Segment Open
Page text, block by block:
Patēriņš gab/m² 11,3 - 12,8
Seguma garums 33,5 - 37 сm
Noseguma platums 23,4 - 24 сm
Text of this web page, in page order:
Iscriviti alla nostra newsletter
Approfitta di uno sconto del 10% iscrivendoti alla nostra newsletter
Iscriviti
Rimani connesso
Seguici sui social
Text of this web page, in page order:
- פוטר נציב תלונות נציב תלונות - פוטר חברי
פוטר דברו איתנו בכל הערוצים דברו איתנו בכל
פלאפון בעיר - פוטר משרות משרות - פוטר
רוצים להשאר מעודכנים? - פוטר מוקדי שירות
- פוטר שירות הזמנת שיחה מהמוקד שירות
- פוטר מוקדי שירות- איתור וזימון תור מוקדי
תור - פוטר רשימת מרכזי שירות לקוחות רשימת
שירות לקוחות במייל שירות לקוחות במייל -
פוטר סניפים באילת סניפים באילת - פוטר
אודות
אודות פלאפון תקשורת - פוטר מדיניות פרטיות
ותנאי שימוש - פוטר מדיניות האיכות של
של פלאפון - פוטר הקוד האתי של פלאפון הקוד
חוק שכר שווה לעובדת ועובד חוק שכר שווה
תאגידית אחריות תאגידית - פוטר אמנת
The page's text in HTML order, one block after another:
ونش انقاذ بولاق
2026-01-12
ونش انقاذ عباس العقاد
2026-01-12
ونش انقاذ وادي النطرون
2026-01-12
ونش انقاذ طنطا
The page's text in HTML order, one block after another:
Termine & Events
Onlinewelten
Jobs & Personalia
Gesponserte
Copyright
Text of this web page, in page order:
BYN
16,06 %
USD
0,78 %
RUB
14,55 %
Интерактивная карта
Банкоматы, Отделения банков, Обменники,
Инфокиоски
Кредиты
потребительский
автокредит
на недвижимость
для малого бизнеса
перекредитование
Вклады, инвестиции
Segment Closed
Scan the material above for the string "Iscriviti" and copy every line that has it.

Iscriviti alla nostra newsletter
Iscriviti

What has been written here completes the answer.